ECMWF has a wide-ranging programme of research and development directed at improving the quality and variety of forecast products for the medium range and beyond. Approximately 70 staff and consultants work in the Research Department on all aspects of the forecast and data assimilation systems. The result of this research is one of the most comprehensive earth-system models available anywhere.
The benefits of the research are seen in the steadily improving performance of the medium-range forecast and the expanding range of operational products which maintain the status of ECMWF as one of the world's leading centres for operational forecasting.

Data assimilation and forecast model

ECMWF has played a leading role in the development of forecast and data assimilation systems. In recent years ECMWF has pioneered the development of variational data assimilation methods.

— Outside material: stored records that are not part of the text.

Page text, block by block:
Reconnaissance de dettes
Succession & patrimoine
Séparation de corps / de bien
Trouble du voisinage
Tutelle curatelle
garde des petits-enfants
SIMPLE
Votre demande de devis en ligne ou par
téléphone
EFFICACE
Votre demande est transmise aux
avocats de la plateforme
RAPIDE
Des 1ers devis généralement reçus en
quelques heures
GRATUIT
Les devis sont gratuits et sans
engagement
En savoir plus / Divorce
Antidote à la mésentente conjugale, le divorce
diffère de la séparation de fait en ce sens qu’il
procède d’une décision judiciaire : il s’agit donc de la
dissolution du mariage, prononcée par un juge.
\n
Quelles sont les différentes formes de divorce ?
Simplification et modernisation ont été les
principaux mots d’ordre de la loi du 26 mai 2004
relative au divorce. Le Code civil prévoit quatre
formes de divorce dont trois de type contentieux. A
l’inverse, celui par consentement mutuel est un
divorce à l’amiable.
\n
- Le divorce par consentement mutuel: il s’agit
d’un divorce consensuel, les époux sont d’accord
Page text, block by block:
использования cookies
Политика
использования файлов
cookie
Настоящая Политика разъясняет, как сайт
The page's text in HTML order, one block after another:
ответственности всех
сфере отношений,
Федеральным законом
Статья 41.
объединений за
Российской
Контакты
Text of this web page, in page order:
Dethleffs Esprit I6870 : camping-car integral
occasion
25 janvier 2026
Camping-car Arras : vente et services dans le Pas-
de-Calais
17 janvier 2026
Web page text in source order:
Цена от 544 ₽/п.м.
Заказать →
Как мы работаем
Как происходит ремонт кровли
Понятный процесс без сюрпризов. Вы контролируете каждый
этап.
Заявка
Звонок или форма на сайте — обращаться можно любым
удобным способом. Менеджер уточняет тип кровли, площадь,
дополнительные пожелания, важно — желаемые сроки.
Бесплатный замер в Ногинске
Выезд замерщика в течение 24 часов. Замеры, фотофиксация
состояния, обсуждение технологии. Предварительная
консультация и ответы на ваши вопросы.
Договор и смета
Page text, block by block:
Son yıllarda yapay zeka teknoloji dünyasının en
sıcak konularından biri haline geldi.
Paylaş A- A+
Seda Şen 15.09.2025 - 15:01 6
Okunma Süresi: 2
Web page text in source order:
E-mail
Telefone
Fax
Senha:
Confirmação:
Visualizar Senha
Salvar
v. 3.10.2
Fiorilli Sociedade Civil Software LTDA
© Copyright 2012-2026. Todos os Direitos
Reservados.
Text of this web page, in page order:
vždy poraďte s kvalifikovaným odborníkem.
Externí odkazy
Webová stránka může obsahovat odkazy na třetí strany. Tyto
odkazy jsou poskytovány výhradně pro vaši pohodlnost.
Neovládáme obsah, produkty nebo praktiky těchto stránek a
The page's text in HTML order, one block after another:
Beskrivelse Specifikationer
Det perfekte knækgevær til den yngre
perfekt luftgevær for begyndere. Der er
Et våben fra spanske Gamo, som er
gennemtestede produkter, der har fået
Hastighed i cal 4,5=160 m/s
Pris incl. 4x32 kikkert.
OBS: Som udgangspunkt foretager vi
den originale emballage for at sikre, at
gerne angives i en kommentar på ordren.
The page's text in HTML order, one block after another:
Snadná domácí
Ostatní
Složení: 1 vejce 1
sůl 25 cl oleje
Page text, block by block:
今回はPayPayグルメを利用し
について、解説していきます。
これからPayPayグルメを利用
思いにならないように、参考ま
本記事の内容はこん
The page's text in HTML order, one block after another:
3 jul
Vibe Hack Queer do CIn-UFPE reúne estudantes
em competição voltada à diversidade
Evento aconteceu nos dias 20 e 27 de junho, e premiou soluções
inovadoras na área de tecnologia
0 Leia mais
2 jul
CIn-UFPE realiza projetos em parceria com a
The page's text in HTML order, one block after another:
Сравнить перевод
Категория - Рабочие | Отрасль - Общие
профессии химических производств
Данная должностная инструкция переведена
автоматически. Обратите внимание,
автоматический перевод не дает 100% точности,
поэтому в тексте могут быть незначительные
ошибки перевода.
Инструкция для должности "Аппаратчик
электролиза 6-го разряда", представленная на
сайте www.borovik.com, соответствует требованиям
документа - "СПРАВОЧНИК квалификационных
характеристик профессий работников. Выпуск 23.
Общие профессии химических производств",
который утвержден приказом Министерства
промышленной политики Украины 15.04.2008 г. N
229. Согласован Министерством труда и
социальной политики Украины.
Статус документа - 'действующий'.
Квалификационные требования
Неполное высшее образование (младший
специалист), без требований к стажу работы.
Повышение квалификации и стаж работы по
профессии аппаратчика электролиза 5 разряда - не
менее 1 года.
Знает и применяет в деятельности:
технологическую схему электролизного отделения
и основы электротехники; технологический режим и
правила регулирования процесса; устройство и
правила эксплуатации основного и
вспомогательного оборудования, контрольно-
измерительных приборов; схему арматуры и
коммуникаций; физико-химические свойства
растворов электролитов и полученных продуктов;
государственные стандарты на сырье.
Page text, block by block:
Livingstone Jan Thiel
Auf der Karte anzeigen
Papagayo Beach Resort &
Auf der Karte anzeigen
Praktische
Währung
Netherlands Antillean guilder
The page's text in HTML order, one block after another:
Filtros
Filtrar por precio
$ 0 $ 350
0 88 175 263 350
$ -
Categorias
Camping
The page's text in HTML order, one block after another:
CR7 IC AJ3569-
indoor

The current '4D-Var' method provides a physically consistent best fit to observations over a 12-hour period, taking account of the time each observation was made, and is particularly useful for the increasingly important assimilation of satellite data. When it was introduced in 1997, this was the first such system to be used in operational weather forecasting, representing the culmination of years of research and development.

The forecast model is an integral part of the data assimilation process. Model developments have contributed to improvements in forecast skill both directly and through helping improve the initial analysis. Recent model changes designed to improve data assimilation include the extension of the top of the model atmosphere from 30 km to 65km, and the introduction of a significantly more sophisticated representation of the interaction between the atmosphere and the underlying land surface (an important step towards the better use of satellite data over land).
The increasing detail and sophistication of the forecast and data assimilation system makes huge demands on computational resources. The current operational system could not have been implemented without the major increases in computational efficiency provided by the continual development of the numerical algorithms used to solve the forecast equations.

Predictability research

Despite the increasing accuracy of the analyses and forecasts, there is still an element of uncertainty in the predictions. Since 1992, ECMWF's pioneering ensemble prediction system has provided a growing range of new products to help forecasters deal scientifically and quantitatively with the day to day variations in the predictability of the atmosphere. There is now a substantial research effort devoted to the assessment of predictability on monthly and seasonal timescales.

Ocean wave forecasting

A range of products forecasting sea-state is provided by an ocean wave forecast model. This model is directly coupled to the atmospheric model: the ocean waves are driven by low-level atmospheric winds, and in turn the roughness of the sea determines how much the air is slowed down as it flows over the ocean surface. This coupled wave model forms part of the ensemble prediction system, providing valuable probabilistic information on future sea states.